The jury instruction also did not mislead the jury and Boucher was able to argue his theory of self-defense and version of events. The self-defense jury instruction made it clear the jury had to determine the lawfulness of Boucher's use of force while he was `being arrested.' This instruction allowed the jury to examine Boucher's conduct during the period of time before Boucher was physically subdued and handcuffed. In addition Boucher relied on the instruction to present his version of what happened before Officer Maccarrone grabbed his arm until he was handcuffed in closing argument:
In fact when you['re] thinking about, was there a criminal assault or not? He never touches anybody until Officer Maccarrone grabs him.
. . . .
Officer Maccarrone grabs him and he testifies, not to an assault but to defensive measures with Officer Maccarrone and how long does that interchange take place? About ten seconds according to the testimony, before Officer Pitts comes in. Officer Pitts grabs my client, he's holding him, he claims that my client had him in a head lock. . . .
. . . .
He does the check kick maneuver to try and keep [O]fficer Maccarrone away and then he winds up getting hit with the flashlight. He goes down and he gets handcuffed.

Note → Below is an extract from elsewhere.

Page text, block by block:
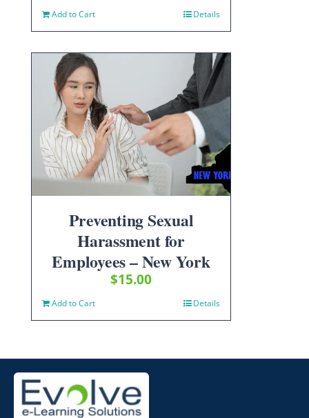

The actions that he was involved with, were defensive actions and they were done without criminal intent.
. . . .
If instructed by the Judge and Judge Haley has instructed you on lawful force and that is instruction 9 and 10.
RP (07/16/03) at 167-170.
Finally, we conclude that even if the self-defense jury instruction erroneously omitted `seizure,' the error was harmless because the omission did not affect the verdict. See State v. Thomas, 150 Wn.2d 821, 844-45, 83 P.3d 970 (2004); State v. Brown, 147 Wn.2d 330, 340-41, 58 P.3d 889 (2002) (citing Neder v. United States, 527 U.S. 1, 9, 15, 18-19, 119 S. Ct. 1827, 144 L. Ed. 2d 35 (1999)). See In re Smith, 117 Wn. App. 846, 859, 73 P.3d 386 (2003) (`In a direct appeal, such an error will be harmless only if, after thoroughly examining the record as to each defendant, the reviewing court is able to conclude beyond a reasonable doubt that the error complained of did not contribute to the verdict obtained.'). Boucher was able to argue that he was in actual danger of serious injury and was entitled to use self-defense before he was arrested. And the self-defense instruction allowed the jury to consider testimony from the officers and from Boucher regarding the conduct that occurred before Boucher was handcuffed. However, the jury's decision turned on credibility and which version of events it believed, not on the omission of `seizure' from the jury instruction. We conclude based on our review of the record that even if the instruction was erroneous, it did not contribute to the jury's verdict and was harmless beyond a reasonable doubt.
CONCLUSION
We conclude the trial court's decision to reject Boucher's alternate instruction on self-defense was not an abuse of discretion. Using WPIC 17.02.01 the trial court correctly instructed the jury on self-defense. The instruction was not misleading and Boucher was able to present and argue his theory of the case. We affirm.
SCHINDLER, J., APPELWICK, J., COX, J., Concur.